2. Em sendo assim, como a matéria não foi debatida na instância originária, não há como ser conhecida a impetração, diante da manifesta incompetência desta Corte Superior Tribunal de Justiça para apreciar originariamente a matéria, sob pena de supressão de instância.

3. Não resta evidenciado, de plano, a existência de constrangimento ilegal porque estando a decisão judicial devidamente fundamentada, a aplicação de medida sócio-educativa de internação encontra amparo legal quando o ato infracional é cometido mediante violência e grave ameaça à pessoa, inclusive com o emprego de arma de fogo, a teor do disposto no art. 122, inciso I, do Estatuto da Criança e do Adolescente.

5. Habeas corpus não conhecido. (HC 88.151/SP, Rel. Min. LAURITA VAZ, Quinta Turma, DJ 17/3/08)

No que tange à alegação de inépcia da denúncia, a peça acusatória assim narrou a conduta do paciente (fls. 359/361):

1 - Consta do incluso inquérito policial que, durante o ano de 1996, enquanto ainda Prefeito Municipal, o indiciado inexigiu licitação fora das hipóteses previstas em lei, nos seguintes casos:

a) contrato firmado com a empresa B. W. Informática, com termo inicial em 1994, e renovado pelo imputado, tendo como objeto a locação de Softwares e Hardwares, no valor de R$ 200,00 mensais, além das despesas com combustíveis, a razão de R$ 0,15 o Km rodado, durante todo o exercício de 1996 (fls. 21);

b) compra de R$ 54.233,10 de medicamentos, de um único fornecedor (fls. 21);

c) compra de R$ 2.584,85 de materiais odontológicos (fls. 22);

d) compra de R$ 5.642,82 de carne para a merenda escolar (fls. 22/23);

e) compra de R$ 5.331,00 de pães, de dois fornecedores (fls. 23);

f) compra de R$ 3.003,00 de frutas e verduras, também para a merenda escolar (fls. 23/24);

g) compra de R$ 69.997,16 de combustíveis, de dois fornecedores (fls. 24);

h) compra de R$ 5.000,00 de bens de caráter permanente, da loja "Sinhorini - Móveis e Eletrodomésticos Ltda (fls. 24);

2 - Consta, ainda, que MILTON, também em 1996, ordenou despesas em desacordo com as normas financeiras pertinentes, ou seja:

a) ordenou o abastecimento e reparo de veículos sem sua identificação - anotação do número do patrimônio, da chapa, chassi, etc -;

b) ordenou despesas sem prévio empenho - o processamento das notas de empenho ocorriam quando do recebimento das notas fiscais na Prefeitura;

c) ordenou despesas sem o conhecimento (identificação) do destinatário.

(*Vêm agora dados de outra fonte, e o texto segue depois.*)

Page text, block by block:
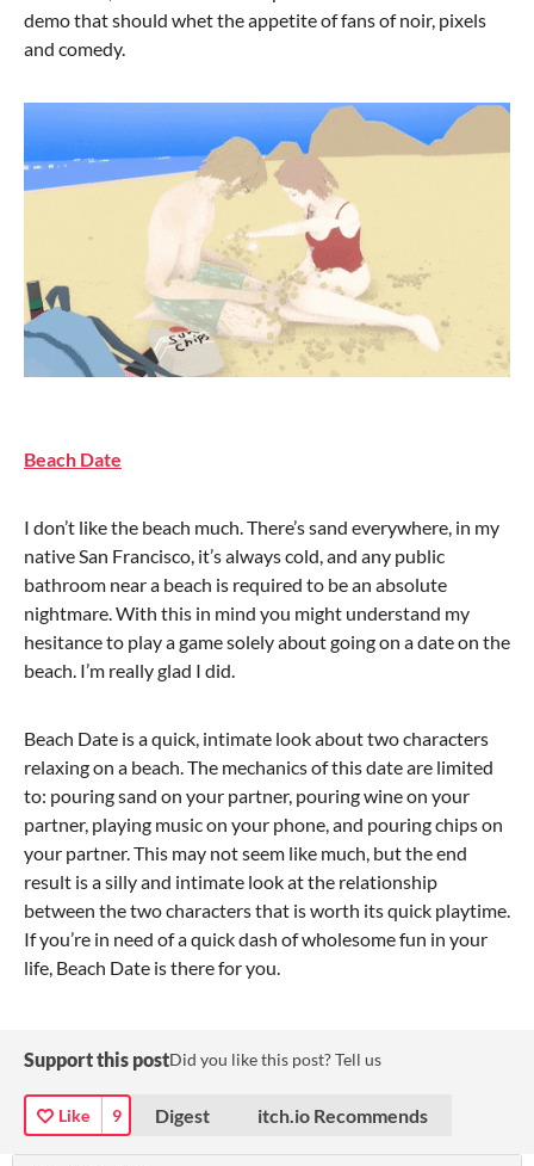
demo that should whet the appetite of fans of noir, pixels
and comedy.
Beach Date
I don’t like the beach much. There’s sand everywhere, in my
native San Francisco, it’s always cold, and any public
bathroom near a beach is required to be an absolute
nightmare. With this in mind you might understand my
hesitance to play a game solely about going on a date on the
beach. I’m really glad I did.
Beach Date is a quick, intimate look about two characters
relaxing on a beach. The mechanics of this date are limited
to: pouring sand on your partner, pouring wine on your
partner, playing music on your phone, and pouring chips on
your partner. This may not seem like much, but the end
result is a silly and intimate look at the relationship
between the two characters that is worth its quick playtime.
If you’re in need of a quick dash of wholesome fun in your
life, Beach Date is there for you.
Support this postDid you like this post? Tell us
Like 9 Digest itch.io Recommends

Assim infringiu o disposto nos artigos 58, 60, 62 e 63, par. 1º, da Lei Federal nº 4.320/64 (fls. 28/29);

3 - Consta, ainda, que o indiciado ordenou despesas não autorizadas por lei, consistente em:

a) ligações telefônicas impróprias - 0900, no valor de R$ 86,45, tais como, "tele sorte, tele orelhão, turminha legal, tele orelhão, Walter e seus videntes" (fls. 30) -;

b) despesas com refeições sem comprovação adequada, no valor de R$ 1.158,80, tais como: "136 comerciais, 20 espetos, 40 refrigerantes, 04 churrascos, etc. (fls. 31);

4 - Consta, ainda, que o denunciado admitiu servidor, contra expressa disposição de lei, consistente na contratação, sem concurso público, do médico Ronaldo Gaspar Bottino Quicoli (fls. 35). Inclusive não há nos autos notícia de registro em carteira, contrato, etc.

Todas as irregularidades acima foram constatadas pelo Tribunal de Contas do Estado, no processo TC - nº 001475/026/97, conforme relatório de fls. 11/58, cujas contas da Prefeitura Municipal foram rejeitadas (fls. 110).

As licitações acostadas às fls. 145 e s. (pães) e fls. 182 e s. (medicamentos) foram realizadas após as compras impugnadas pelo Tribunal de Contas às fls. 21/22. Portanto, estas não foram solicitadas.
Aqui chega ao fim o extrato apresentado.